<<<<

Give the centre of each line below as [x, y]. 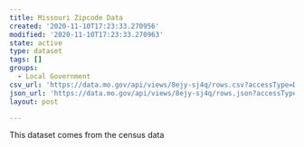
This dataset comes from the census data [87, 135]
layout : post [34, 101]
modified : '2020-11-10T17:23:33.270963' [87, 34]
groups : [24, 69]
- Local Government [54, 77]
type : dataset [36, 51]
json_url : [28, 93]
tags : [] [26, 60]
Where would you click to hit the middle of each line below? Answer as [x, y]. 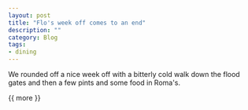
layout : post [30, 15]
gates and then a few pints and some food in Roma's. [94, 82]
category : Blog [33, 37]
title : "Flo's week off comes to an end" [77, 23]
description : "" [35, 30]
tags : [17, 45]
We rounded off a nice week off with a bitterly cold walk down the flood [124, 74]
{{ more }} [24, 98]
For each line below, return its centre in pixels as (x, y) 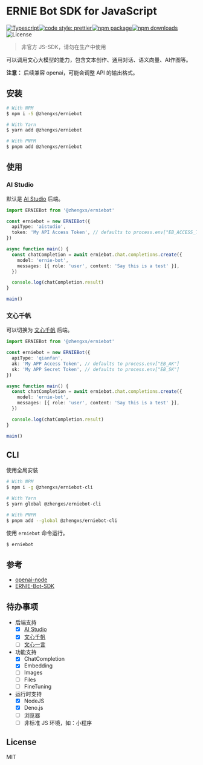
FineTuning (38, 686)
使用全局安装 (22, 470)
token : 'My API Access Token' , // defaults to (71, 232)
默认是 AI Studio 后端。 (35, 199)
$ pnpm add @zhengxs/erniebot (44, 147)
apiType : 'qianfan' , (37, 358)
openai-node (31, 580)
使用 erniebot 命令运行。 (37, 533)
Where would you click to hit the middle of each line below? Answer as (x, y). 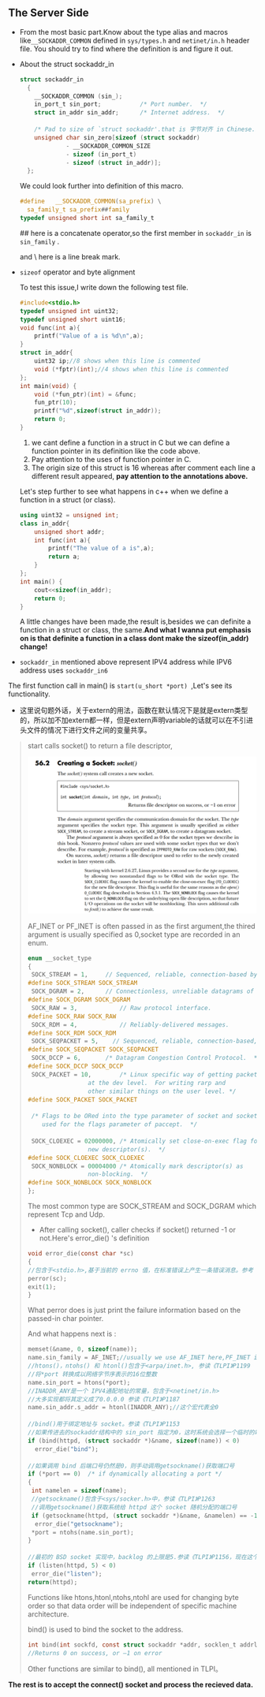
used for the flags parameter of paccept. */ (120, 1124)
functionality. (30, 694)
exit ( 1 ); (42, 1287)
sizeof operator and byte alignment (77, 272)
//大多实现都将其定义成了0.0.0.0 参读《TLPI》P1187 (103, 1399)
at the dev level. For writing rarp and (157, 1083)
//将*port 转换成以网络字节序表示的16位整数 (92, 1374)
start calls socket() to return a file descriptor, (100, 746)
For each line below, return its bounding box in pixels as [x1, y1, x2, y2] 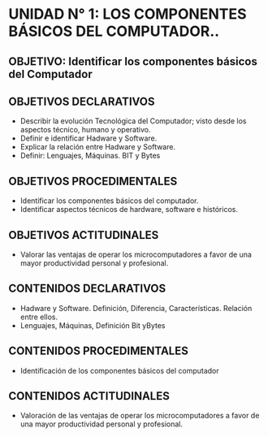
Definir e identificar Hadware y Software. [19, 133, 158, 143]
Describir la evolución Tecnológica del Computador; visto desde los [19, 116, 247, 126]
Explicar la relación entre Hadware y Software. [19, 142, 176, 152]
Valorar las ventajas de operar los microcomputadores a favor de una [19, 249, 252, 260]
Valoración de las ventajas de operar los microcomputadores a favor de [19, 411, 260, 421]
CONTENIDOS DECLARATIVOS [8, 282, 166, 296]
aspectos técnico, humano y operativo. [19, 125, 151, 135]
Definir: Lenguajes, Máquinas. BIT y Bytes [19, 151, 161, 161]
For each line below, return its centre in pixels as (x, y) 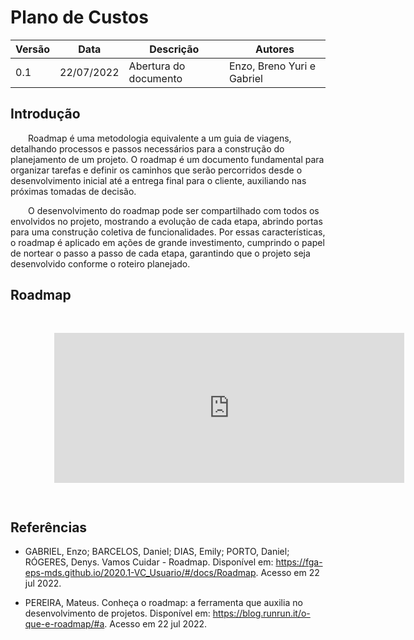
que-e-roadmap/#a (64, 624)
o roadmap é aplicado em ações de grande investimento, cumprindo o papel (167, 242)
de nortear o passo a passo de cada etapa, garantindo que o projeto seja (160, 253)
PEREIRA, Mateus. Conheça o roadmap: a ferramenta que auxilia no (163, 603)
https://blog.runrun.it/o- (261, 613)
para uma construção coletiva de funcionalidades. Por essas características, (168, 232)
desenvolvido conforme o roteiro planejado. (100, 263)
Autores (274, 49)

>>>>

TASK DETAILS
Look through the entries above, and wherever a line holds the word "favor", copy it.

EXPECTED ANSWER
Valorar las ventajas de operar los microcomputadores a favor de una [19, 249, 252, 260]
Valoración de las ventajas de operar los microcomputadores a favor de [19, 411, 260, 421]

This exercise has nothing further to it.